TASK GOAL = Print every line below exactly. Skip the pictures.

Dataset entries
┌──

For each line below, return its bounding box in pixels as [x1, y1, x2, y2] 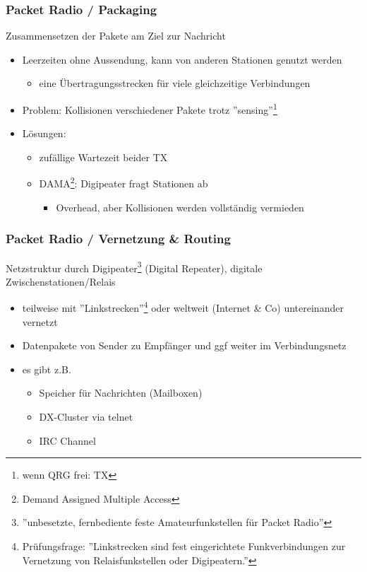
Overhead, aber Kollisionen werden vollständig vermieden [56, 199, 304, 214]
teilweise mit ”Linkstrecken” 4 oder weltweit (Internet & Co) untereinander [22, 298, 344, 315]
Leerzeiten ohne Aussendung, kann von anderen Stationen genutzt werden [22, 52, 342, 66]
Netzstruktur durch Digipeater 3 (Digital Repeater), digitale [6, 258, 263, 275]
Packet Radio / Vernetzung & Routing [6, 230, 231, 247]
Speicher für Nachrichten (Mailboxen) [39, 385, 203, 400]
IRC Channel [39, 433, 96, 448]
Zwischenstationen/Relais [6, 274, 116, 288]
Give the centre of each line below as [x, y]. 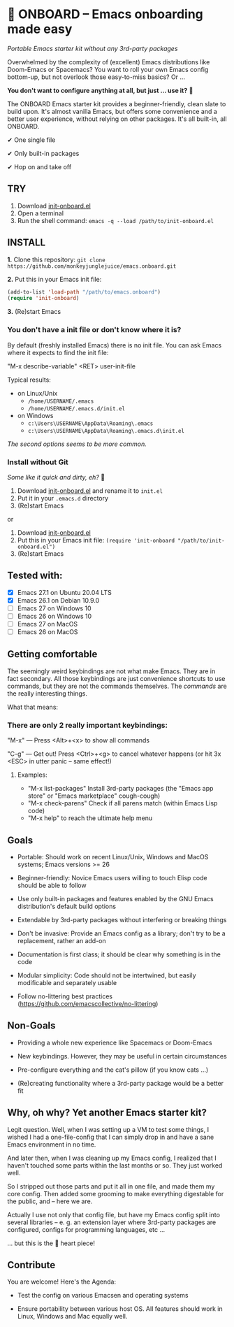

└──

ANSWER TO THE EXERCISE =
For each line below, return its bounding box in pixels as [x1, y1, x2, y2] 
Overhead, aber Kollisionen werden vollständig vermieden [56, 199, 304, 214]
teilweise mit ”Linkstrecken” 4 oder weltweit (Internet & Co) untereinander [22, 298, 344, 315]
Leerzeiten ohne Aussendung, kann von anderen Stationen genutzt werden [22, 52, 342, 66]
Netzstruktur durch Digipeater 3 (Digital Repeater), digitale [6, 258, 263, 275]
Packet Radio / Vernetzung & Routing [6, 230, 231, 247]
Speicher für Nachrichten (Mailboxen) [39, 385, 203, 400]
IRC Channel [39, 433, 96, 448]
Zwischenstationen/Relais [6, 274, 116, 288]
Give the centre of each line below as [x, y]. 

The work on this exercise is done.